• LISTED ENTRIES
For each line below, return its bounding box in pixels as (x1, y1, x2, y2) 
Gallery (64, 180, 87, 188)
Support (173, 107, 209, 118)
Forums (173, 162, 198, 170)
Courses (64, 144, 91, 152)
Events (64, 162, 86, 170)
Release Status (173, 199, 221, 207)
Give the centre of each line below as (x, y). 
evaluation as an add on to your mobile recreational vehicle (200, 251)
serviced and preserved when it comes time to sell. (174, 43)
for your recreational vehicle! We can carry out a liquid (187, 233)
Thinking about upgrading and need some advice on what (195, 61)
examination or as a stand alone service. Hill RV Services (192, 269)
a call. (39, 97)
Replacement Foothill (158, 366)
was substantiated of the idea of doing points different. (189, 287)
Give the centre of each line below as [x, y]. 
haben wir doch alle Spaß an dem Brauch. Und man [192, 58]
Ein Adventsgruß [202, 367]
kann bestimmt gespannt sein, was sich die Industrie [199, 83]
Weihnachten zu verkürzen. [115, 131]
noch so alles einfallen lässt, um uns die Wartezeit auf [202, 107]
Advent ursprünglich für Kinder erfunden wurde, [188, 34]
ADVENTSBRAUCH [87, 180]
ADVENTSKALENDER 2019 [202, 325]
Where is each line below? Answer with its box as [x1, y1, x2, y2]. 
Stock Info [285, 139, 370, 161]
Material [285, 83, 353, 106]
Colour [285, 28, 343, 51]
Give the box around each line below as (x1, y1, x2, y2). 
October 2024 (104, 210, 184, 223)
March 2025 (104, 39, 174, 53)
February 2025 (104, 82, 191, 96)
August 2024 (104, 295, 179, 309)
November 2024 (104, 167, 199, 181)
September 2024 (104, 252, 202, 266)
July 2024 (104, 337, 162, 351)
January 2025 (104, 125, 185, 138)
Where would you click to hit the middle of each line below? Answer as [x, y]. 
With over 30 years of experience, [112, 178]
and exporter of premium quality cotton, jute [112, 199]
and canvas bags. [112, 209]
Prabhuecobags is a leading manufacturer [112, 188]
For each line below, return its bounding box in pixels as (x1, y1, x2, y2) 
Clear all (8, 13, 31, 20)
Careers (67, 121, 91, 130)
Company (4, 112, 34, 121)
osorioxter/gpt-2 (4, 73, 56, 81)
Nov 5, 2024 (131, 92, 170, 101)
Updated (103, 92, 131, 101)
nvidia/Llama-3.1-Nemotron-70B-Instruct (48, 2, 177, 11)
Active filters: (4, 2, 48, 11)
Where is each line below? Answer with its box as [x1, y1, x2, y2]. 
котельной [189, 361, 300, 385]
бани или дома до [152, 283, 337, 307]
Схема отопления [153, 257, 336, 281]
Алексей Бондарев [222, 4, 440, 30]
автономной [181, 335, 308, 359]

* * *

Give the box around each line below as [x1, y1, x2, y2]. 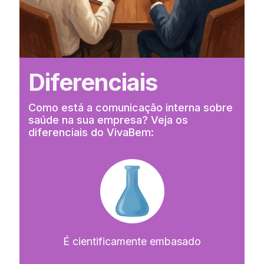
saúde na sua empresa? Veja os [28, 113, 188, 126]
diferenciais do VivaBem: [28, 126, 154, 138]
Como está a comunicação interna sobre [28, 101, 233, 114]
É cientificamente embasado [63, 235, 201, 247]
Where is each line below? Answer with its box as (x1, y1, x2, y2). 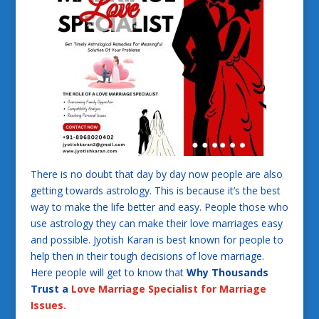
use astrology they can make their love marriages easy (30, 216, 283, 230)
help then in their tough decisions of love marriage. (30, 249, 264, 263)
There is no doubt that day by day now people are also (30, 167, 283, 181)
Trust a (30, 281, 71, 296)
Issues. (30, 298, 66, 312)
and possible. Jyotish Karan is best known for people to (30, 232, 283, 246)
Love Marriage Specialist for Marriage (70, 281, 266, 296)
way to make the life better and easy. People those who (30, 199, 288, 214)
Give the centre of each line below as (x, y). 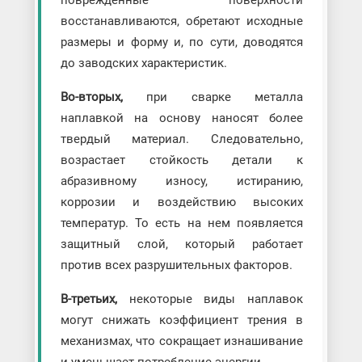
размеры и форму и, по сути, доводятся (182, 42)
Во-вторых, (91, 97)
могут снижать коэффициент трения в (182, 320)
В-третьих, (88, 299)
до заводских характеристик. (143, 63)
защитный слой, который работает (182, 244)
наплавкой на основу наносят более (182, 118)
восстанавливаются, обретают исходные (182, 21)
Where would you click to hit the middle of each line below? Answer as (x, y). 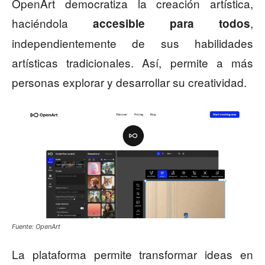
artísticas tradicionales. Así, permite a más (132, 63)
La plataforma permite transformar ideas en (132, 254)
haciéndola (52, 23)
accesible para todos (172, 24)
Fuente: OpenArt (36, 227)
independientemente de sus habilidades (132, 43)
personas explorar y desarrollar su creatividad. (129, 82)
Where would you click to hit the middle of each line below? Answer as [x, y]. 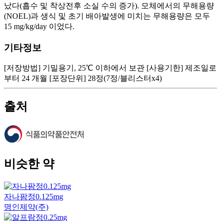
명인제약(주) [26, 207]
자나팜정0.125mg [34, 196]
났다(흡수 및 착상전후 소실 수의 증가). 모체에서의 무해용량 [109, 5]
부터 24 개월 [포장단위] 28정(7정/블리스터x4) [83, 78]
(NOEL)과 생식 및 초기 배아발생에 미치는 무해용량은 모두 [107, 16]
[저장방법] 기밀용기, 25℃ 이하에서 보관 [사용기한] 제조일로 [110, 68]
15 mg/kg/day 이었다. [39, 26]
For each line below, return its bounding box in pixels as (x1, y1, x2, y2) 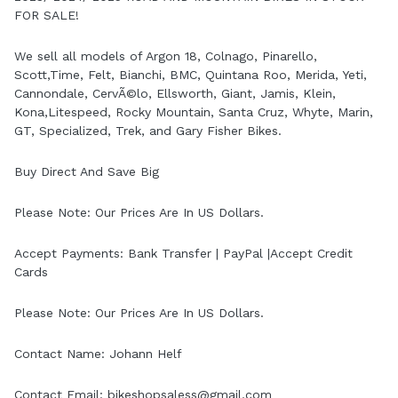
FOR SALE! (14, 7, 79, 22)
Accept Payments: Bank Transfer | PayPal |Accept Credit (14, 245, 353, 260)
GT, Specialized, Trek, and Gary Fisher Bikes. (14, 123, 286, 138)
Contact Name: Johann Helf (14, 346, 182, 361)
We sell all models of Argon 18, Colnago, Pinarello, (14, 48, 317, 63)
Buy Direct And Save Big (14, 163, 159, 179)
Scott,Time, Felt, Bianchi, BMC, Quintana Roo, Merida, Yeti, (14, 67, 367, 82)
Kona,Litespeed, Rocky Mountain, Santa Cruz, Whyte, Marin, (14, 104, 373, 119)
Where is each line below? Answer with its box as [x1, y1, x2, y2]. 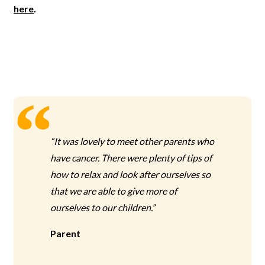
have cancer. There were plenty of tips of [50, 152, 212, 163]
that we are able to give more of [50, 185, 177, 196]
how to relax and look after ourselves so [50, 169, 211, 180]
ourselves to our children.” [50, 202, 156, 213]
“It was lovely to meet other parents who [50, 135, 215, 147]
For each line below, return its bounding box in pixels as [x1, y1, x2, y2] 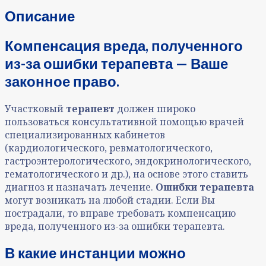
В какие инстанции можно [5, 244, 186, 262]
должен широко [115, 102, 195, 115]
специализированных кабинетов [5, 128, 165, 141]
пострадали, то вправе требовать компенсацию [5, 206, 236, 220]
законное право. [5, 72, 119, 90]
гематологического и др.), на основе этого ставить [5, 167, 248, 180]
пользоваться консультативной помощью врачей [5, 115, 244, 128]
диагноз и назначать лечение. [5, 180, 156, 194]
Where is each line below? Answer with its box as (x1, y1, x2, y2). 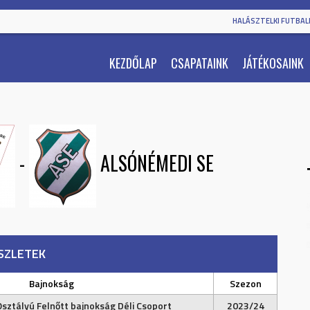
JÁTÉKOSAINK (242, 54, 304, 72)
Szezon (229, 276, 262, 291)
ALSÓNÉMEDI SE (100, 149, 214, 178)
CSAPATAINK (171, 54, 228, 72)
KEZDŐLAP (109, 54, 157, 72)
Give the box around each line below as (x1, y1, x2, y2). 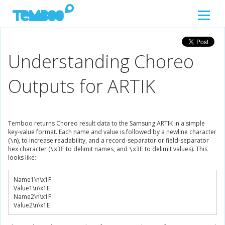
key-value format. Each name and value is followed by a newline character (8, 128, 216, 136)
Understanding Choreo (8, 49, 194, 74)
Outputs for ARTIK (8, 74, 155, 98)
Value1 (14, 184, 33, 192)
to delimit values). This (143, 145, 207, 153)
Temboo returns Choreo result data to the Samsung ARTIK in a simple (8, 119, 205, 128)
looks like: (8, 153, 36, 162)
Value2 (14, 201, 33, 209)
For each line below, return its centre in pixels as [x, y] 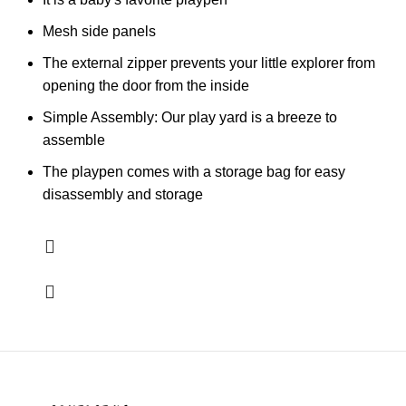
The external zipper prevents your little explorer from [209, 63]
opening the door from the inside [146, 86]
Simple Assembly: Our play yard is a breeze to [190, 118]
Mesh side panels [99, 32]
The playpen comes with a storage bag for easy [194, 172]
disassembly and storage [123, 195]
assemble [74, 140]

---

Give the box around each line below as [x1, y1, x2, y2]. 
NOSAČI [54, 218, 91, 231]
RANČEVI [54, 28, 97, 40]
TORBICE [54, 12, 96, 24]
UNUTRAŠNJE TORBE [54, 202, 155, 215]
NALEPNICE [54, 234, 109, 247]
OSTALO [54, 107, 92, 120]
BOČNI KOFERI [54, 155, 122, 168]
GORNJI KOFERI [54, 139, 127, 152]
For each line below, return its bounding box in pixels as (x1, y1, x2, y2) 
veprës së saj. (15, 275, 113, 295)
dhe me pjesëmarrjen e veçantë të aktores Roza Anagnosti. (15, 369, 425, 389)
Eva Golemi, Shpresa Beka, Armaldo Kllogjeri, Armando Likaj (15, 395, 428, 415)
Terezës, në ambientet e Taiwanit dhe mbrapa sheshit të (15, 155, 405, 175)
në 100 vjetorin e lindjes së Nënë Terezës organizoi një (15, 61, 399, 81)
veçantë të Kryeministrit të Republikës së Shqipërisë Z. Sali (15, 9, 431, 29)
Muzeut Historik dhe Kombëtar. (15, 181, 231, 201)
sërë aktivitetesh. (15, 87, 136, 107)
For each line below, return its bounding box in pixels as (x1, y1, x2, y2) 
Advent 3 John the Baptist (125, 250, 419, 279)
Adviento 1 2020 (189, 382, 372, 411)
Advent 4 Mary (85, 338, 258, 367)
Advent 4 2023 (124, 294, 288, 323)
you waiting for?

• WORK TO COMPLETE
Copy every line of the listing that contains the word "ourselves".

• ANSWER SECTION
how to relax and look after ourselves so [50, 169, 211, 180]
ourselves to our children.” [50, 202, 156, 213]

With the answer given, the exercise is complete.